(RECORDS PROVIDED begins)
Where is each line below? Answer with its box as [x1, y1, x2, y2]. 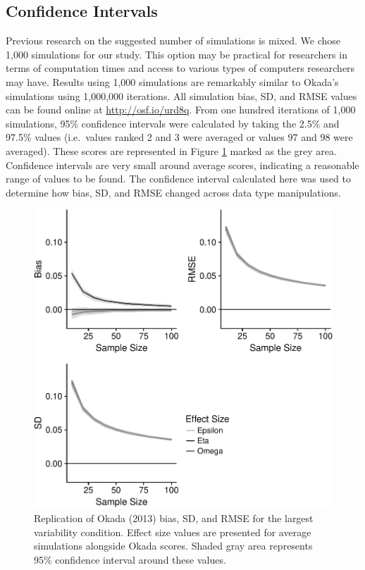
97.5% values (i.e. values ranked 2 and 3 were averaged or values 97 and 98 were [6, 130, 353, 144]
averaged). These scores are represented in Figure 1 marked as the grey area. [6, 143, 337, 158]
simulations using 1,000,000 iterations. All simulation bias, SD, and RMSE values [6, 88, 357, 103]
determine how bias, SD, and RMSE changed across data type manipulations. [6, 185, 341, 199]
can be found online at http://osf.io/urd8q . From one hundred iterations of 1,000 [6, 102, 356, 117]
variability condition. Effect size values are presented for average [34, 524, 311, 539]
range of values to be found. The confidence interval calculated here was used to [6, 171, 351, 186]
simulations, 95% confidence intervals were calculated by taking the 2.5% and [6, 116, 340, 130]
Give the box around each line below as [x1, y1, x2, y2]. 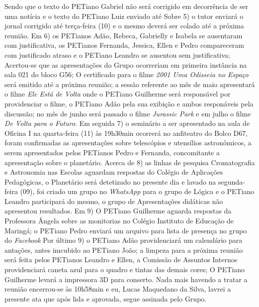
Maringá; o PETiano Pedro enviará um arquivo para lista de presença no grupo [4, 225, 247, 235]
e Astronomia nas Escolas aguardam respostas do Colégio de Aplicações [4, 167, 223, 177]
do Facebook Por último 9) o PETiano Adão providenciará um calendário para [4, 235, 243, 245]
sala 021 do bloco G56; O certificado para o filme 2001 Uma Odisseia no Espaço [4, 69, 249, 80]
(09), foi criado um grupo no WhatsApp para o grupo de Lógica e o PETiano [20, 186, 255, 197]
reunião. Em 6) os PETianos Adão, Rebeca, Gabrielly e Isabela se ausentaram [4, 30, 243, 40]
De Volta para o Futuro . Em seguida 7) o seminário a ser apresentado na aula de [4, 118, 250, 128]
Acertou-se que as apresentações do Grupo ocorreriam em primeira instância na [4, 59, 247, 70]
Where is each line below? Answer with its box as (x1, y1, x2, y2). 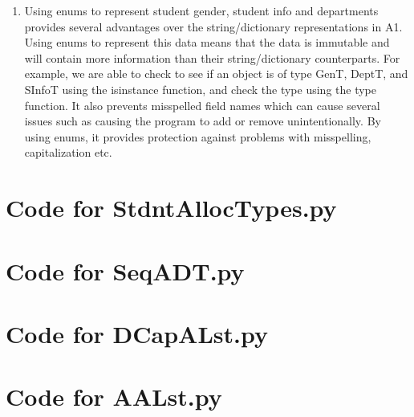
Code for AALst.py (6, 380, 222, 413)
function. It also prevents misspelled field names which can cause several (24, 96, 380, 113)
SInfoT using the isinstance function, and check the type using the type (24, 80, 377, 97)
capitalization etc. (24, 144, 112, 161)
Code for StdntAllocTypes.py (6, 191, 337, 224)
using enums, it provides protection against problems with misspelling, (24, 128, 371, 145)
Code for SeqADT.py (6, 254, 245, 287)
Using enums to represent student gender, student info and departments (24, 2, 379, 18)
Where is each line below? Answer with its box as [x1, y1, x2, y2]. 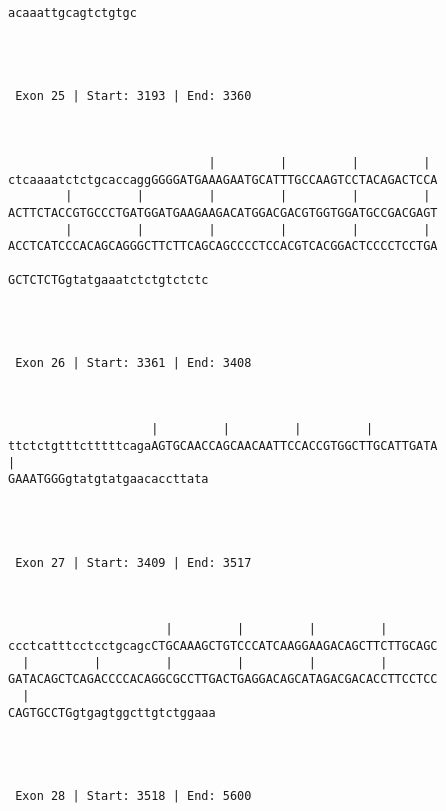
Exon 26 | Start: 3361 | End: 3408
(RECORDS PROVIDED ends)
Write out the records in full and exactly, omitting the pictures they hold.

RESULT BELOW –
Where is each line below? Answer with its box as [x1, y1, x2, y2]. 
97.5% values (i.e. values ranked 2 and 3 were averaged or values 97 and 98 were [6, 130, 353, 144]
averaged). These scores are represented in Figure 1 marked as the grey area. [6, 143, 337, 158]
simulations using 1,000,000 iterations. All simulation bias, SD, and RMSE values [6, 88, 357, 103]
determine how bias, SD, and RMSE changed across data type manipulations. [6, 185, 341, 199]
can be found online at http://osf.io/urd8q . From one hundred iterations of 1,000 [6, 102, 356, 117]
variability condition. Effect size values are presented for average [34, 524, 311, 539]
range of values to be found. The confidence interval calculated here was used to [6, 171, 351, 186]
simulations, 95% confidence intervals were calculated by taking the 2.5% and [6, 116, 340, 130]
Give the box around each line below as [x1, y1, x2, y2]. 
Maringá; o PETiano Pedro enviará um arquivo para lista de presença no grupo [4, 225, 247, 235]
e Astronomia nas Escolas aguardam respostas do Colégio de Aplicações [4, 167, 223, 177]
do Facebook Por último 9) o PETiano Adão providenciará um calendário para [4, 235, 243, 245]
sala 021 do bloco G56; O certificado para o filme 2001 Uma Odisseia no Espaço [4, 69, 249, 80]
(09), foi criado um grupo no WhatsApp para o grupo de Lógica e o PETiano [20, 186, 255, 197]
reunião. Em 6) os PETianos Adão, Rebeca, Gabrielly e Isabela se ausentaram [4, 30, 243, 40]
De Volta para o Futuro . Em seguida 7) o seminário a ser apresentado na aula de [4, 118, 250, 128]
Acertou-se que as apresentações do Grupo ocorreriam em primeira instância na [4, 59, 247, 70]
Where is each line below? Answer with its box as (x1, y1, x2, y2). 
Code for AALst.py (6, 380, 222, 413)
function. It also prevents misspelled field names which can cause several (24, 96, 380, 113)
SInfoT using the isinstance function, and check the type using the type (24, 80, 377, 97)
capitalization etc. (24, 144, 112, 161)
Code for StdntAllocTypes.py (6, 191, 337, 224)
using enums, it provides protection against problems with misspelling, (24, 128, 371, 145)
Code for SeqADT.py (6, 254, 245, 287)
Using enums to represent student gender, student info and departments (24, 2, 379, 18)
Where is each line below? Answer with its box as [x1, y1, x2, y2]. 
Exon 26 | Start: 3361 | End: 3408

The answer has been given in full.